Solid elements use the nonlinear elastic strain energy density \(\Phi _{NL}=\frac{1}{2}\varvec{\mathsf {E}}:\varvec{\mathsf {D}}:\varvec{\mathsf {E}}\), and void elements use the linear counterpart \(\Phi _{L}=\frac{1}{2}\varvec{\mathsf {\epsilon }}:\varvec{\mathsf {D}}:\varvec{\mathsf {\epsilon }}\) with the linear strain tensor \(\varvec{\mathsf {\epsilon }}\).

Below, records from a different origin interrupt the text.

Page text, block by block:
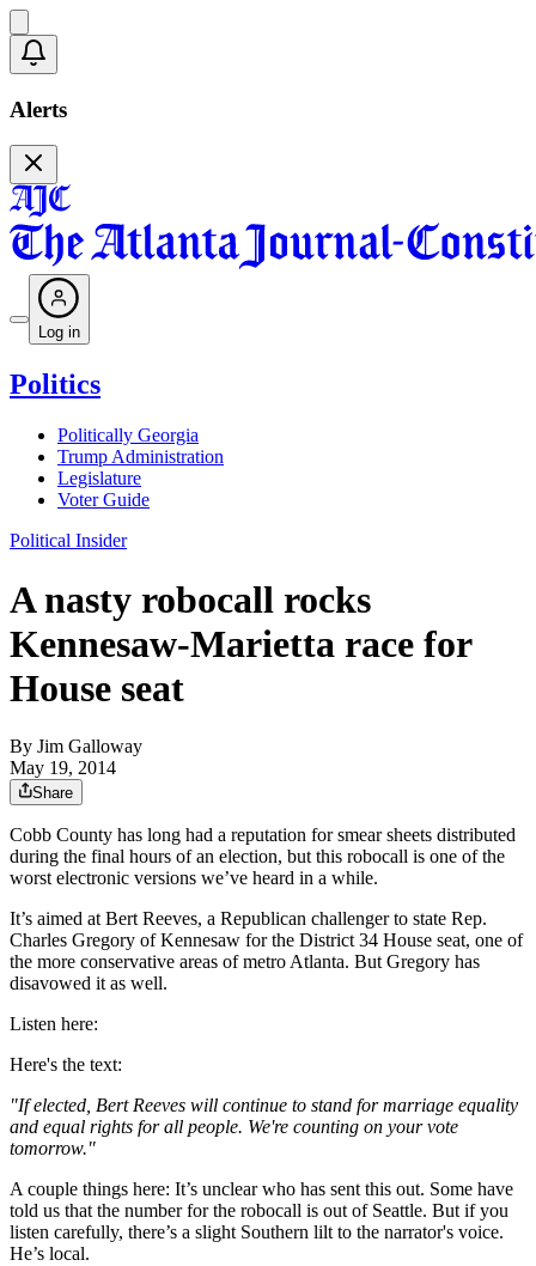
Alerts
Log in
Politics
Politically Georgia
Trump Administration
Legislature
Voter Guide
Political Insider
A nasty robocall rocks
Kennesaw-Marietta race for
House seat
By Jim Galloway
May 19, 2014
Share
Cobb County has long had a reputation for smear sheets distributed
during the final hours of an election, but this robocall is one of the
worst electronic versions we’ve heard in a while.
It’s aimed at Bert Reeves, a Republican challenger to state Rep.
Charles Gregory of Kennesaw for the District 34 House seat, one of
the more conservative areas of metro Atlanta. But Gregory has
disavowed it as well.
Listen here:
Here's the text:
"If elected, Bert Reeves will continue to stand for marriage equality
and equal rights for all people. We're counting on your vote
tomorrow."
A couple things here: It’s unclear who has sent this out. Some have
told us that the number for the robocall is out of Seattle. But if you
listen carefully, there’s a slight Southern lilt to the narrator's voice.
He’s local.

As recommended by Wang et al (2014) \(\beta =500\) and \(\eta =0.01\) is used for the energy interpolation.

The internal force vector is defined as

$$\begin{aligned} {\mathbf {f}}^{\,\text {int}}_e = \frac{\partial \!\int _{V_e}\Phi _e({\mathbf {u}}_e)\;\mathrm {d}V}{\partial {\mathbf {u}}_e}\;. \end{aligned}$$
(15)

The equilibrium equation

$$\begin{aligned} {\mathbf {r}} = {\mathbf {f}}^{\,\text {ext}}-{\mathbf {f}}^{\,\text {int}}={\mathbf {0}} \end{aligned}$$
(16)

is solved iteratively using the Newton method, which requires the tangent stiffness matrix

$$\begin{aligned} {\mathbf {K}}_T= - \frac{\partial {\mathbf {r}}}{\partial {\mathbf {u}}} \,. \end{aligned}$$
(17)

Kim (2015) describes in more detail the finite element formulation used.

2.4 Sensitivity analysis

The filtering and projection are applied directly to the design variables \({\mathbf {x}}\). Thus, the sensitivity of a function of the optimization problem \(q({\mathbf {x}})\) follows as

$$\begin{aligned} \frac{\mathrm {d}q}{\mathrm {d}x_e} = \frac{\mathrm {d}q}{\mathrm {d}\bar{\tilde{x_e}}}\frac{\partial \bar{\tilde{x_e}}}{\tilde{x_e}}\frac{\partial \tilde{x_e}}{\partial x_e} \end{aligned}$$
(18)

with the sensitivity of the projection

$$\begin{aligned} \dfrac{\partial \bar{\tilde{x}}_e}{\partial \tilde{x}_e} = \frac{\partial \gamma (x)}{\partial x} = \dfrac{\beta \,\text {sech}^2\left( \beta \left( \tilde{x}_e-\eta \right) \right) }{\tanh \left( {\beta \eta }\right) + \tanh {\left( \beta \left( 1-\eta \right) \right) }} \end{aligned}$$
(19)

and the sensitivity of the density filter

$$\begin{aligned} \dfrac{\partial \tilde{x}_e}{\partial x_e} = \dfrac{h_{e}\,v_e}{\sum _{j\in {\mathcal {N}}_e} h_{e,\, j}\,v_j}\,. \end{aligned}$$
(20)

The optimization problem consists of two basic components: \(q_{\text {lin}}\) has a linear relationship with the deformation vector \({\mathbf {u}}\) [e.g. first part of \(c_1\) in Eq. (1a) and the torsion constraints in Eq. (1d)], and \(q_{\text {qaud}}\) has a quadratic relationship with \({\mathbf {u}}\) [the CMDW in Eq. (2)]. The adjoint method is used to compute the sensitivities. It is given by Buhl et al (2000) as

$$\begin{aligned} \frac{\mathrm {d}q}{\mathrm {d}\bar{\tilde{x}}_e} = \varvec{\lambda }^T\frac{\partial {\mathbf {r}}}{\partial \bar{\tilde{x}}_e} \end{aligned}$$
(21)

with the adjoint problem for \(q_{\text {lin}}\)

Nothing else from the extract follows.